Subgroups of individuals living with multiple sclerosis: Implications for intervention.

TitleSubgroups of individuals living with multiple sclerosis: Implications for intervention.
Publication TypeJournal Article
AuthorsAmtmann D, Johnson KL, Kuehn CM, Hinton K, Ehde DM, Kraft GH
JournalInternational Journal of MS Care

Three research questions were investigated: 1. Can reliable subgroups in a population of individuals with MS be identified? 2. Can membership in these groups be predicted by levels of disability? 3. Do characteristics of these subgroups suggest different interventions? MS symptoms vary by time and by individual. MS symptoms' variability, pattern and impact on functioning suggest different subgroups exist in the population.
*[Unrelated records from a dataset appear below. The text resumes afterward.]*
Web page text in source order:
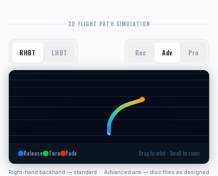
3D FLIGHT PATH SIMULATION
RHBT LHBT Rec Adv Pro
Release Turn Fade Drag to orbit · Scroll to zoom
Right-hand backhand — standard Advanced arm — disc flies as designed
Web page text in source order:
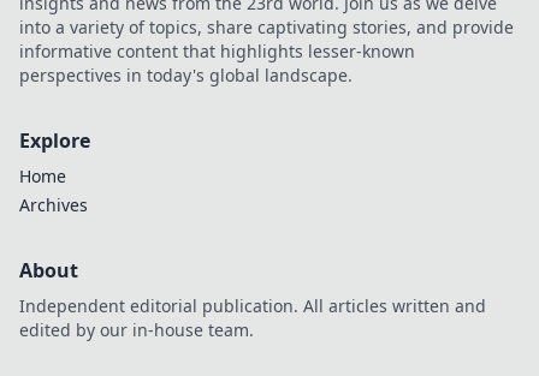
into a variety of topics, share captivating stories, and provide
informative content that highlights lesser-known
perspectives in today's global landscape.
Explore
Home
Archives
About
Independent editorial publication. All articles written and
edited by our in-house team.
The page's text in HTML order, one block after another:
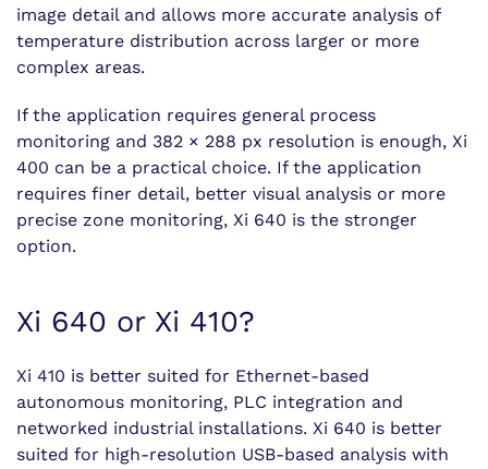
image detail and allows more accurate analysis of
temperature distribution across larger or more
complex areas.
If the application requires general process
monitoring and 382 × 288 px resolution is enough, Xi
400 can be a practical choice. If the application
requires finer detail, better visual analysis or more
precise zone monitoring, Xi 640 is the stronger
option.
Xi 640 or Xi 410?
Xi 410 is better suited for Ethernet-based
autonomous monitoring, PLC integration and
networked industrial installations. Xi 640 is better
suited for high-resolution USB-based analysis with
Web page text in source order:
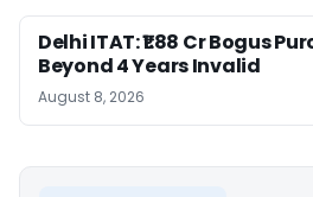
Delhi ITAT: ₹1.88 Cr Bogus
Beyond 4 Years Invalid
August 8, 2026
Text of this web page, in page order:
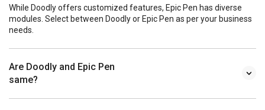
While Doodly offers customized features, Epic Pen has diverse
modules. Select between Doodly or Epic Pen as per your business
needs.
Are Doodly and Epic Pen
same?
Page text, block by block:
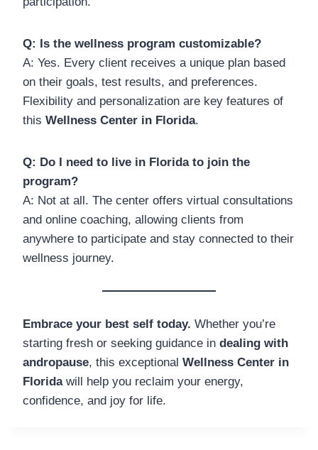
Q: Is the wellness program customizable?
A: Yes. Every client receives a unique plan based
on their goals, test results, and preferences.
Flexibility and personalization are key features of
this Wellness Center in Florida.
Q: Do I need to live in Florida to join the
program?
A: Not at all. The center offers virtual consultations
and online coaching, allowing clients from
anywhere to participate and stay connected to their
wellness journey.
Embrace your best self today. Whether you’re
starting fresh or seeking guidance in dealing with
andropause, this exceptional Wellness Center in
Floridawill help you reclaim your energy,
confidence, and joy for life.
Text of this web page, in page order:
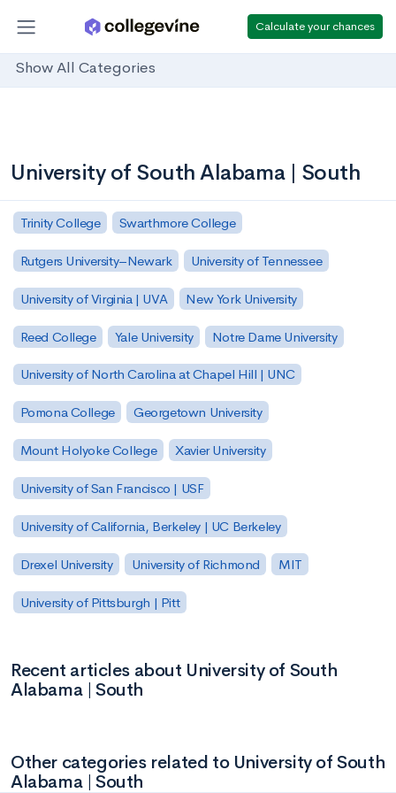
Calculate your chances
Show All Categories
University of South Alabama | South
Trinity College Swarthmore College
Rutgers University–Newark University of Tennessee
University of Virginia | UVA New York University
Reed College Yale University Notre Dame University
University of North Carolina at Chapel Hill | UNC
Pomona College Georgetown University
Mount Holyoke College Xavier University
University of San Francisco | USF
University of California, Berkeley | UC Berkeley
Drexel University University of Richmond MIT
University of Pittsburgh | Pitt
Recent articles about University of South
Alabama | South
Other categories related to University of South
Alabama | South
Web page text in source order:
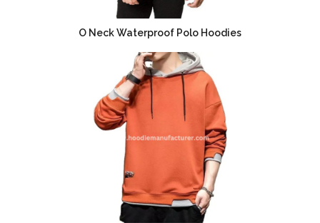
O Neck Waterproof Polo Hoodies
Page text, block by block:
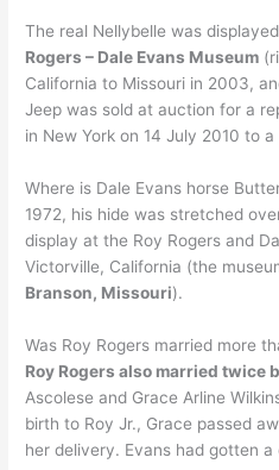
The real Nellybelle was
Rogers – Dale Evans Museum
California to Missouri in 2003,
Jeep was sold at auction for a
in New York on 14 July 2010 to
Where is Dale Evans horse
1972, his hide was stretched
display at the Roy Rogers and
Victorville, California (the
Branson, Missouri).
Was Roy Rogers married more
Roy Rogers also married twice
Ascolese and Grace Arline
birth to Roy Jr., Grace passed
her delivery. Evans had gotten
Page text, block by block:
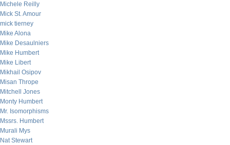
Michele Reilly
Mick St. Amour
mick tierney
Mike Alona
Mike Desaulniers
Mike Humbert
Mike Libert
Mikhail Osipov
Misan Thrope
Mitchell Jones
Monty Humbert
Mr. Isomorphisms
Mssrs. Humbert
Murali Mys
Nat Stewart

We used latent variable analysis to examine how disease history, symptoms, health care, health status, depression, coping, and use of immunomodulating therapies (IMT) clustered in a sample of 550 individuals with MS from Eastern Washington State. Variables in the model described physical, cognitive, and social aspects of functioning. The four-subgroup model had the best fit. Group 1 (n=159) had an average MS duration of 12 years, Group 2 (n=102) 14 years, and Group 3 (n=143) 20 years. The membership in the three groups could be predicted by the disease severity, e.g., the longer the duration, the higher the EDSS score, and the more symptoms subgroup members endorsed. All three groups endorsed good coping with MS, low levels of depression, and good perceived social support. Group 4 (n=138, duration = 10 years) did not follow this pattern, reporting the shortest MS duration, but the highest levels of pain, fatigue, heat sensitivity and depression. Their overall quality of life, coping with MS, and participation in important activities was also the poorest. The largest proportion of the individuals in this subgroup (62%) reported using IMT. In general, Group 4 seemed to be considerably more distressed than could be predicted by EDSS scores or duration. Preliminary findings suggest that early interventions should be aimed at reducing depression, anxiety, improving coping skills, and increasing social support. Many other complex research questions in MS could be addressed by using latent variable modeling.